Viaggiare nel mondo del Cinema: I grandi registi italiani: Federico Fellini e Dino Risi

Mercoledì scorso 17 aprile, abbiamo continuato a “Viaggiare nel mondo del Cinema” in compagnia di Marco Petrucci che ha raccontato due importantissimi registi italiani: Federico Fellini e Dino Risi.

 

Federico Fellini, uno dei maggiori registi della storia del cinema, era nato a Rimini nel 1920 ma, incredibilmente, non girerà mai nessuna scena nella sua città di origine. 

Aveva un talento speciale nel disegno e la “Domenica del Corriere” gli pubblicò una quindicina di vignette, agli inizi del 1939. Con la scusa di frequentare l’università si trasferì a Roma con l'obiettivo, in realtà, di fare il giornalista. Esordì sul “Marc’Aurelio” rivista satirica. Iniziò anche a frequentare Cinecittà dove per un’intervista conobbe Aldo Fabrizi.


Fellini era un fiume in piena: iniziò a scrivere battute per spettacoli teatrali per Aldo Fabrizi, programmi per la radio, allora EIAR, collaborò con la rivista “Cinema”.
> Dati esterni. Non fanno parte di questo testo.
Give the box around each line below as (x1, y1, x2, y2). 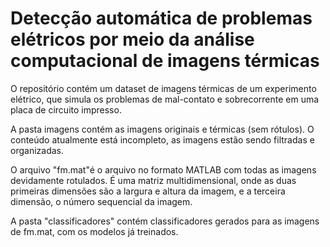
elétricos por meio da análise (10, 28, 255, 51)
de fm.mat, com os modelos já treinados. (10, 225, 179, 237)
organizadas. (10, 144, 64, 156)
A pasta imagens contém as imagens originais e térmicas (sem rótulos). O (10, 123, 315, 135)
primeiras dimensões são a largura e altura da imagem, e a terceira (10, 185, 286, 197)
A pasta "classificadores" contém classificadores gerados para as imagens (10, 215, 320, 227)
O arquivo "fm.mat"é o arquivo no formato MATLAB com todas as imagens (10, 163, 317, 176)
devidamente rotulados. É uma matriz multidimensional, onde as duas (10, 174, 297, 186)
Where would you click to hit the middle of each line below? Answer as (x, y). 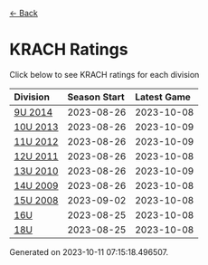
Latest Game (163, 97)
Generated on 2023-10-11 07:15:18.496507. (89, 251)
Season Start (96, 97)
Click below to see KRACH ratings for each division (104, 74)
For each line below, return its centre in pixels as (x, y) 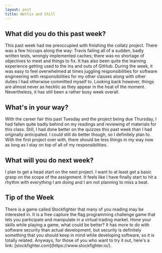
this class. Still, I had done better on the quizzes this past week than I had (79, 129)
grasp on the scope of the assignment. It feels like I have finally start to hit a (81, 177)
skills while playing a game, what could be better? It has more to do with (77, 225)
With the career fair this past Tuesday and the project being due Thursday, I (81, 119)
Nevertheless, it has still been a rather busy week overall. (62, 92)
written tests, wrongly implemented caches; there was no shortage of (75, 56)
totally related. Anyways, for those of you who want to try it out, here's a (77, 240)
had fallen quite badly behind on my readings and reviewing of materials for (81, 124)
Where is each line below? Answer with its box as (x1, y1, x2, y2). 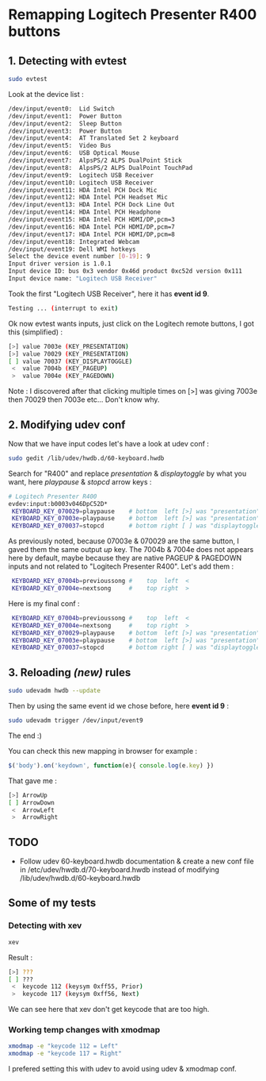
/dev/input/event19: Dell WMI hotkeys (8, 245, 136, 253)
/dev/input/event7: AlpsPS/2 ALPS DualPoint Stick (8, 156, 182, 164)
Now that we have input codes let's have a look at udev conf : (8, 438, 210, 448)
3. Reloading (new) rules (8, 666, 131, 679)
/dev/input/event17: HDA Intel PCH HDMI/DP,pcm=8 (8, 230, 176, 238)
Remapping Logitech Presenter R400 (8, 6, 257, 24)
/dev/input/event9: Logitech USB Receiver (8, 171, 154, 180)
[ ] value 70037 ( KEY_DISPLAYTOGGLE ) (8, 357, 133, 365)
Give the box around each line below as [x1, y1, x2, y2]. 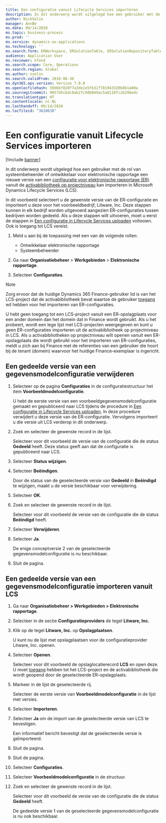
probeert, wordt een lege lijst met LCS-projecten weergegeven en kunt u [5, 321, 153, 327]
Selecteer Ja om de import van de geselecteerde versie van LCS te [12, 716, 149, 722]
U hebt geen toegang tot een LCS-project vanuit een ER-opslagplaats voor [5, 311, 157, 317]
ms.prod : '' [5, 35, 30, 40]
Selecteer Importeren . [12, 706, 59, 712]
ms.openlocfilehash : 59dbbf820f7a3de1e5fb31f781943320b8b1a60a [5, 85, 138, 91]
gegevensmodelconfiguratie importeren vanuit [5, 582, 153, 591]
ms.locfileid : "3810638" [5, 108, 57, 114]
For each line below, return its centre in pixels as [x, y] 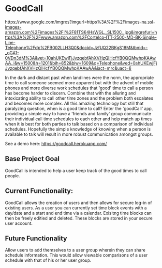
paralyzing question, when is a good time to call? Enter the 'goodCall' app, [79, 108]
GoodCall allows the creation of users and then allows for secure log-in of [79, 203]
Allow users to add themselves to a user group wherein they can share [75, 250]
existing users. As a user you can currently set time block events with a [76, 208]
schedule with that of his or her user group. [48, 260]
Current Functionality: [39, 191]
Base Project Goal [32, 159]
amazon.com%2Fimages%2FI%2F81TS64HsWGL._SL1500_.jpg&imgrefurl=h [81, 32]
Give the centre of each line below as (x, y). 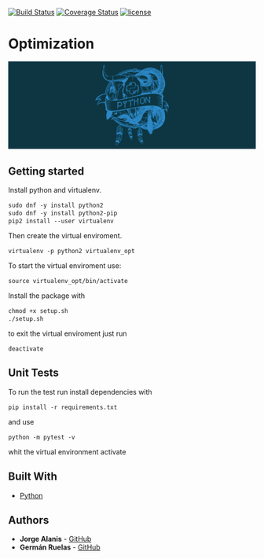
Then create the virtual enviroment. (65, 235)
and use (21, 421)
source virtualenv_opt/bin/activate (68, 281)
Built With (33, 477)
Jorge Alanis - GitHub (55, 539)
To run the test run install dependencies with (80, 392)
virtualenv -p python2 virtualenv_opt (71, 251)
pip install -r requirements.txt (63, 407)

Nel 1943 incontrò alla radio Giulietta Masina che sarà la sua compagna di tutta la vita e la straordinaria protagonista di alcuni suoi film.

Collaborerà ad alcune sceneggiature “Campo de’ Fiori” e “Avanti c’è posto” ma la svolta decisiva della sua carriera sarà alla fine della guerra, Quando contribuì alla sceneggiatura di “Roma città aperta” e “Paisà”, è a questo punto che sceglierà, in modo definitivo, il mondo della celluloide.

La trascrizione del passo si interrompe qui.